Background technology
Extraction refers to compound because of the solubility in two kinds of mutual solubility very littles or fairly insoluble solvent
(distribution coefficient) is different, to partially or completely enter one of which solvent.When the number of extraction is enough, compound will be complete
Enter one of which solvent entirely.
Extractant is various in style, generally comprises inorganic and organic extractant.And most of used in industrial production are
Organic extractant has good dissolubility in organic solvent.It is allowed to be dissolved in organic solvent to be waited for metal to increase it
Extract the dissolubility of object, and enhance its extraction ability, while its volatility can also be weakened, viscosity, and it is water-soluble.Organic extractant
It is largely used to non-ferrous metal hydrometallurgy industry, is mainly used for extracting copper and various noble metals and rare earth.
There are many kinds of the methods of extraction, generally comprises solvent extraction, solid-liquid extraction (leaching), chemical precipitation method, tree
Fat method, aqueous two-phase method, oxidation-reduction method, floatation and electric stripping process.

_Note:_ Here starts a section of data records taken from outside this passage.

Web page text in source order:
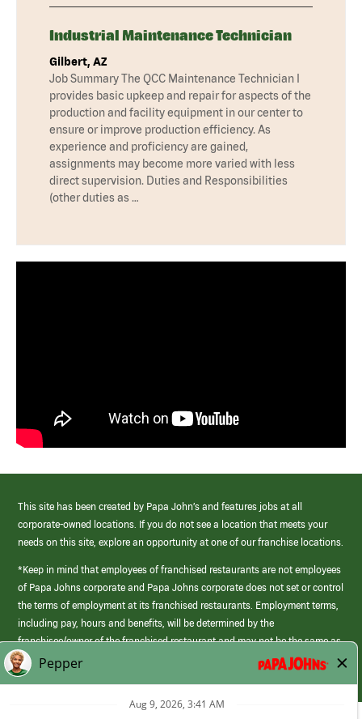
Industrial Maintenance Technician
Gilbert, AZ
Job Summary The QCC Maintenance Technician I
provides basic upkeep and repair for aspects of the
production and facility equipment in our center to
ensure or improve production efficiency. As
experience and proficiency are gained,
assignments may become more varied with less
direct supervision. Duties and Responsibilities
(other duties as …
This site has been created by Papa John’s and features jobs at all
corporate-owned locations. If you do not see a location that meets your
needs on this site, explore an opportunity at one of our franchise locations.
*Keep in mind that employees of franchised restaurants are not employees
of Papa Johns corporate and Papa Johns corporate does not set or control
the terms of employment at its franchised restaurants. Employment terms,
including pay, hours and benefits, will be determined by the
franchisee/owner of the franchised restaurant and may not be the same as
those offered by Papa Johns corporate.
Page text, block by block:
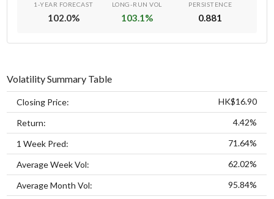
1-YEAR FORECAST
102.0%
LONG-RUN VOL
103.1%
PERSISTENCE
0.881
Volatility Summary Table
Closing Price: HK$16.90
Return: 4.42%
1 Week Pred: 71.64%
Average Week Vol: 62.02%
Average Month Vol: 95.84%
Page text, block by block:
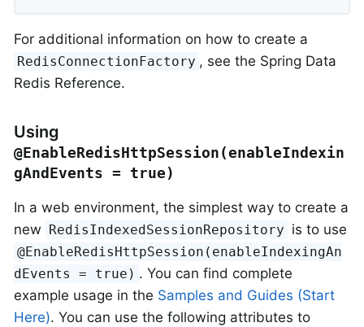
For additional information on how to create a
RedisConnectionFactory , see the Spring Data
Redis Reference.
Using
@EnableRedisHttpSession(enableIndexin
gAndEvents = true)
In a web environment, the simplest way to create a
new
RedisIndexedSessionRepository is to use
@EnableRedisHttpSession(enableIndexingAn
dEvents = true) . You can find complete
example usage in the Samples and Guides (Start
Here). You can use the following attributes to
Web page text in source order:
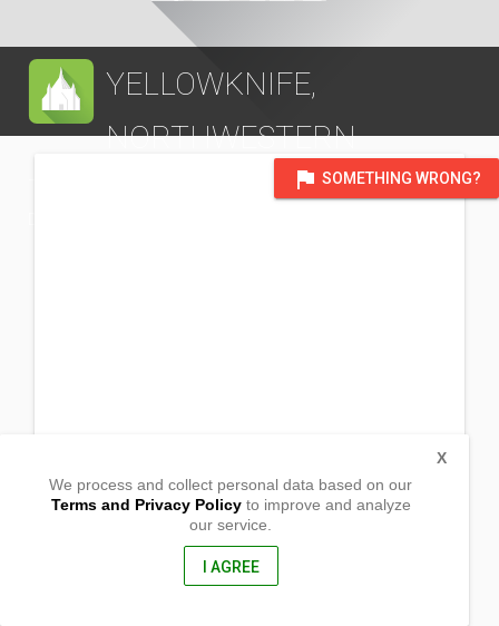
YELLOWKNIFE,
NORTHWESTERN
flag SOMETHING WRONG?
Yellowknife, Northwestern Territory
We process and collect personal data based on our
Terms and Privacy Policyto improve and analyze
our service.
I AGREE
X
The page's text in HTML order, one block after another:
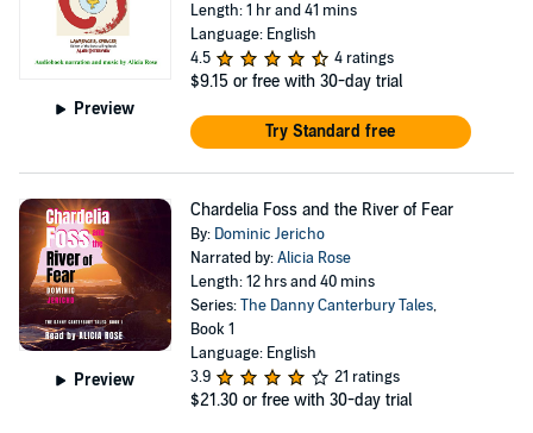
Preview
Length: 1 hr and 41 mins
Language: English
4.5
4 ratings
$9.15 or free with 30-day trial
Try Standard free
Preview
Chardelia Foss and the River of Fear
By: Dominic Jericho
Narrated by:Alicia Rose
Length: 12 hrs and 40 mins
Series:The Danny Canterbury Tales,
Book 1
Language: English
3.9
21 ratings
$21.30 or free with 30-day trial
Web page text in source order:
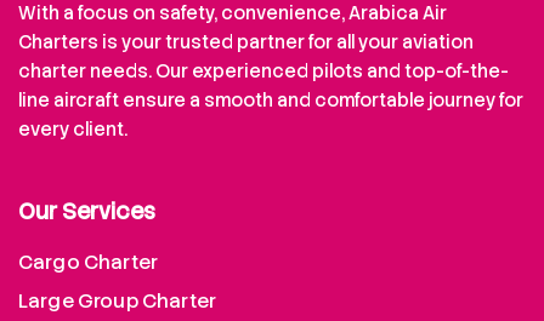
With a focus on safety, convenience, Arabica Air
Charters is your trusted partner for all your aviation
charter needs. Our experienced pilots and top-of-the-
line aircraft ensure a smooth and comfortable journey for
every client.
Our Services
Cargo Charter
Large Group Charter
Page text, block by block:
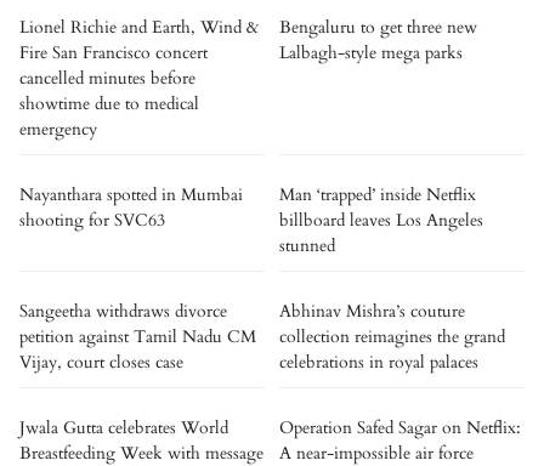
Lionel Richie and Earth, Wind &
Fire San Francisco concert
cancelled minutes before
showtime due to medical
emergency
Bengaluru to get three new
Lalbagh-style mega parks
Nayanthara spotted in Mumbai
shooting for SVC63
Man ‘trapped’ inside Netflix
billboard leaves Los Angeles
stunned
Sangeetha withdraws divorce
petition against Tamil Nadu CM
Vijay, court closes case
Abhinav Mishra’s couture
collection reimagines the grand
celebrations in royal palaces
Jwala Gutta celebrates World
Breastfeeding Week with message
Operation Safed Sagar on Netflix:
A near-impossible air force
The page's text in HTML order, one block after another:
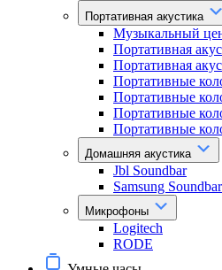
Портативная акустика
Музыкальный
Портативная
Портативная
Портативные
Портативные
Портативные
Портативные
Домашняя акустика
Jbl Soundbar
Samsung Soundbar
Микрофоны
Logitech
RODE
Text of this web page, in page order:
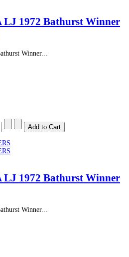
1972 Bathurst Winner
Winner...
1972 Bathurst Winner
Winner...
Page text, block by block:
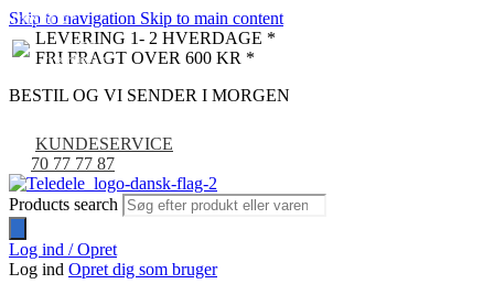
Skip to navigation Skip to main content
LEVERING 1- 2 HVERDAGE *
FRI FRAGT OVER 600 KR *
BESTIL OG VI SENDER I MORGEN
KUNDESERVICE
70 77 77 87
Products search
Log ind / Opret
Log ind Opret dig som bruger
UDSOLGT
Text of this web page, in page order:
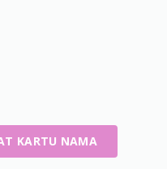
KARTU NAMA
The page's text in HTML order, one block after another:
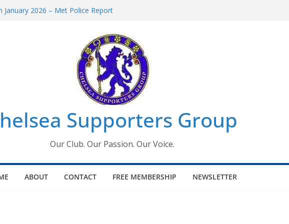
2026 – Met Police Report
All the Chelsea ins, outs and new
information for members
Supporters Group
Our Club. Our Passion. Our Voice.
ABOUT CONTACT FREE MEMBERSHIP NEWSLETTER
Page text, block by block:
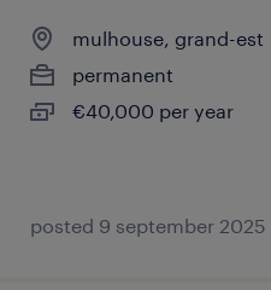
mulhouse, grand-est
permanent
€40,000 per year
posted 9 september 2025
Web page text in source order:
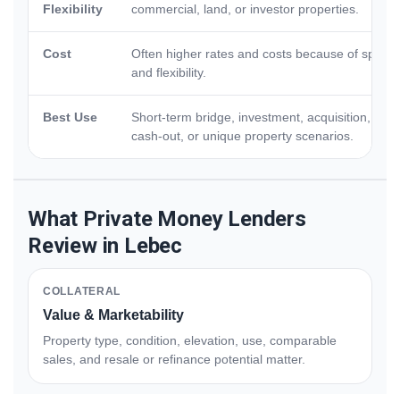
Flexibility
commercial, land, or investor properties.
Cost
Often higher rates and costs because of speed
and flexibility.
Best Use
Short-term bridge, investment, acquisition,
cash-out, or unique property scenarios.
What Private Money Lenders
Review in Lebec
COLLATERAL
Value & Marketability
Property type, condition, elevation, use, comparable
sales, and resale or refinance potential matter.
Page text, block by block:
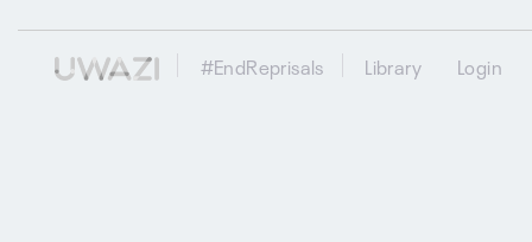
#EndReprisals Library Login
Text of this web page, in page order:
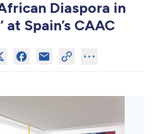
Diaspora in
at Spain’s CAAC
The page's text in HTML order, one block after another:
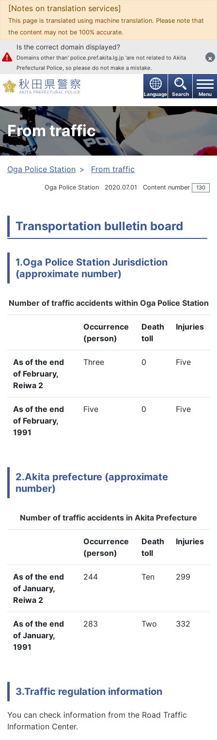
Go to text
Language Search Menu
Is the correct domain displayed?
Domains other than' police.pref.akita.lg.jp 'are not related to Akita
Prefectural Police, so please do not make a mistake.
×
[Notes on translation services]
This page is translated using machine translation. Please note that
the content may not be 100% accurate.
From traffic
Oga Police Station From traffic
Oga Police Station 2020.07.01 Content number 130
Transportation bulletin board
1.Oga Police Station Jurisdiction
(approximate number)
Number of traffic accidents within Oga Police Station
Occurrence
(person)
Death
toll
Injuries
As of the end
of February,
Reiwa 2
Three 0 Five
As of the end
of February,
1991
Five 0 Five
2.Akita prefecture (approximate
number)
Number of traffic accidents in Akita Prefecture
Occurrence
(person)
Death
toll
Injuries
As of the end
of January,
Reiwa 2
244 Ten 299
As of the end
of January,
1991
283 Two 332
3.Traffic regulation information
You can check information from the Road Traffic
Information Center.
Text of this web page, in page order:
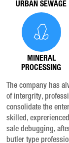
URBAN SEWAGE
MINERAL
PROCESSING
The company has
of intergrity,
consolidate the
skilled,
sale debugging,
butler type
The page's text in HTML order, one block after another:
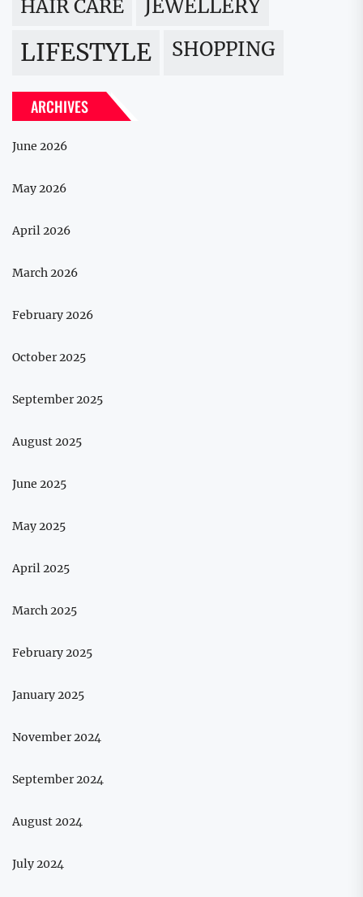
HAIR CARE JEWELLERY
LIFESTYLE SHOPPING
ARCHIVES
June 2026
May 2026
April 2026
March 2026
February 2026
October 2025
September 2025
August 2025
June 2025
May 2025
April 2025
March 2025
February 2025
January 2025
November 2024
September 2024
August 2024
July 2024

What is be wherein most widely used is the precipitation method and solvent extraction.The precipitation method are mainly used for sewage disposal, method master
If adding specific chemical reagent into sewage, it is made to react with the substance to be handled being dissolved in waste water, generated
It is insoluble in the precipitation of salts of water, to which success is removed from sewage.But due to the use of a large amount of chemical reagent, which can cause greatly
The secondary pollution of amount is unfavorable for the green environment advocated energetically now close friend and sustainable development, and is of limited application.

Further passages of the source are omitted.